— Your task —
From the records beneath, determine how many lines contain "quantiles" and report only that figure.

[Items listed in a dataset]
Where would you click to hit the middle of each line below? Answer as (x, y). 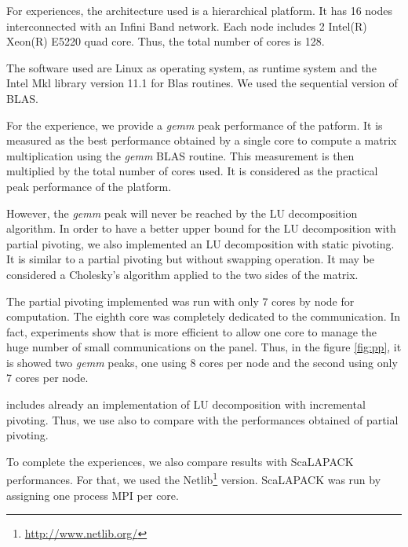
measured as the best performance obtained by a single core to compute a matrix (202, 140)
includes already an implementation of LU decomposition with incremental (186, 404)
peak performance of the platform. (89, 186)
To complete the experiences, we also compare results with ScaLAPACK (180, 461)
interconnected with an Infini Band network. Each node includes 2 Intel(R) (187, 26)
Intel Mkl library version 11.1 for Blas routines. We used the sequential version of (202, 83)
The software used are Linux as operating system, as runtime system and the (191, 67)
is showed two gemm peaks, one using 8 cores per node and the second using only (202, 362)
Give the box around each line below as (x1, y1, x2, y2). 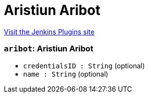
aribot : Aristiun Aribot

* * *

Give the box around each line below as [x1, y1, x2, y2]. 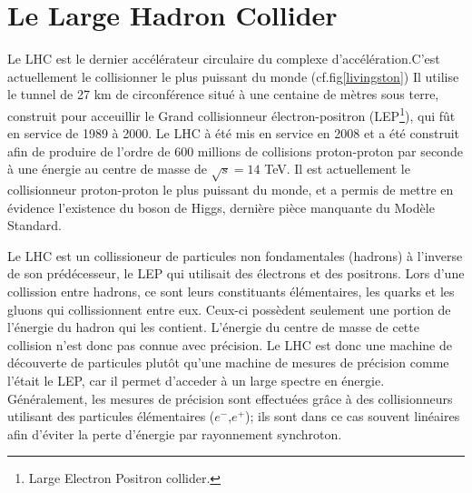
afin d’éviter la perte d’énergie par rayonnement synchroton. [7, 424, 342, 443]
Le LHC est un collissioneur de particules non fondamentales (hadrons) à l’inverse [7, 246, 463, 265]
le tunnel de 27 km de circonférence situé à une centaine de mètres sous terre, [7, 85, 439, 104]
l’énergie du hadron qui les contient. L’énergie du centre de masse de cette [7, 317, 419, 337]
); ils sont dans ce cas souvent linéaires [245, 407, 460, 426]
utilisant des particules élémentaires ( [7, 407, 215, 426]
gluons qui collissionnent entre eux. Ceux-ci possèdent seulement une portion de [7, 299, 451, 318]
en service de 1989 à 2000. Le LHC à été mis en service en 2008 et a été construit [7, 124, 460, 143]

--

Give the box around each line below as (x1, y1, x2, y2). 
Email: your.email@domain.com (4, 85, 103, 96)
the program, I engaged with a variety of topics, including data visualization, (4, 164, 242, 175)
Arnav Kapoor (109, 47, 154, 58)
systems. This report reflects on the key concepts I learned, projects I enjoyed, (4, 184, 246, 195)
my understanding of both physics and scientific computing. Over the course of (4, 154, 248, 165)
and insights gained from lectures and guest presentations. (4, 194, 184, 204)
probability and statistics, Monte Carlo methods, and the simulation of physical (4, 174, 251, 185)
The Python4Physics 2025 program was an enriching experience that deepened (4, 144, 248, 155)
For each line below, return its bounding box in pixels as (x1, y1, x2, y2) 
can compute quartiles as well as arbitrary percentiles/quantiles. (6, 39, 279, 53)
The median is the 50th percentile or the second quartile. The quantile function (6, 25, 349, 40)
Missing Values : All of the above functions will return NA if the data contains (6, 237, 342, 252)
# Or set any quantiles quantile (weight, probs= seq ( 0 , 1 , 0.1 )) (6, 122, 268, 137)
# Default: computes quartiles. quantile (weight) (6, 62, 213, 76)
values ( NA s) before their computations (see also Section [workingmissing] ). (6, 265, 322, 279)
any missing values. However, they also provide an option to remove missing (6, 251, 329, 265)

— Solved exercise —
2